- **WORK REQUEST**:
All of the data should be given again word for word, though the images are to be left out.

Records contained in a dataset:
= = = = =

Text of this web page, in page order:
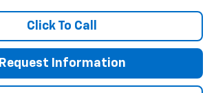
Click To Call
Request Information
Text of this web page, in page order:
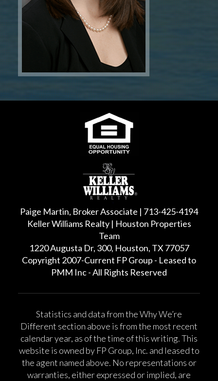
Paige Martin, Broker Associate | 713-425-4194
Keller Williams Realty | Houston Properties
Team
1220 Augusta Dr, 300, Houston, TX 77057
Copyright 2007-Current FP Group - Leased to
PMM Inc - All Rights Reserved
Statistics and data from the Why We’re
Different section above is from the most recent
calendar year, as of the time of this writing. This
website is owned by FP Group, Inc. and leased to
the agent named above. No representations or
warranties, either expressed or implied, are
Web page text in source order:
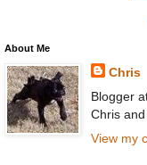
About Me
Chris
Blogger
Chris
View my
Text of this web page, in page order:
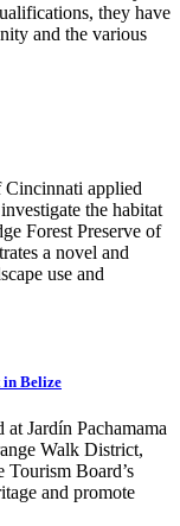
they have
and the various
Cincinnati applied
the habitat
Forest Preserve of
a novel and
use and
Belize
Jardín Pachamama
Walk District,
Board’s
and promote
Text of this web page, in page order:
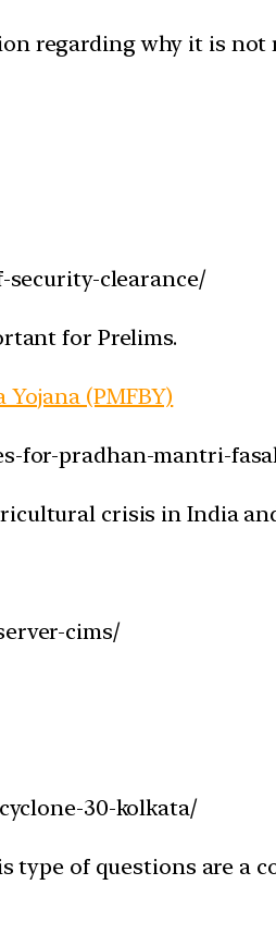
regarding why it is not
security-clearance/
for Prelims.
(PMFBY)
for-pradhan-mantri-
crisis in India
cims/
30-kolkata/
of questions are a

= = = = =

- **YOUR SOLUTION**:
Text of this web page, in page order:
Click To Call
Request Information
Text of this web page, in page order:
Paige Martin, Broker Associate | 713-425-4194
Keller Williams Realty | Houston Properties
Team
1220 Augusta Dr, 300, Houston, TX 77057
Copyright 2007-Current FP Group - Leased to
PMM Inc - All Rights Reserved
Statistics and data from the Why We’re
Different section above is from the most recent
calendar year, as of the time of this writing. This
website is owned by FP Group, Inc. and leased to
the agent named above. No representations or
warranties, either expressed or implied, are
Web page text in source order:
About Me
Chris
Blogger
Chris
View my
Text of this web page, in page order:
they have
and the various
Cincinnati applied
the habitat
Forest Preserve of
a novel and
use and
Belize
Jardín Pachamama
Walk District,
Board’s
and promote
Text of this web page, in page order:
regarding why it is not
security-clearance/
for Prelims.
(PMFBY)
for-pradhan-mantri-
crisis in India
cims/
30-kolkata/
of questions are a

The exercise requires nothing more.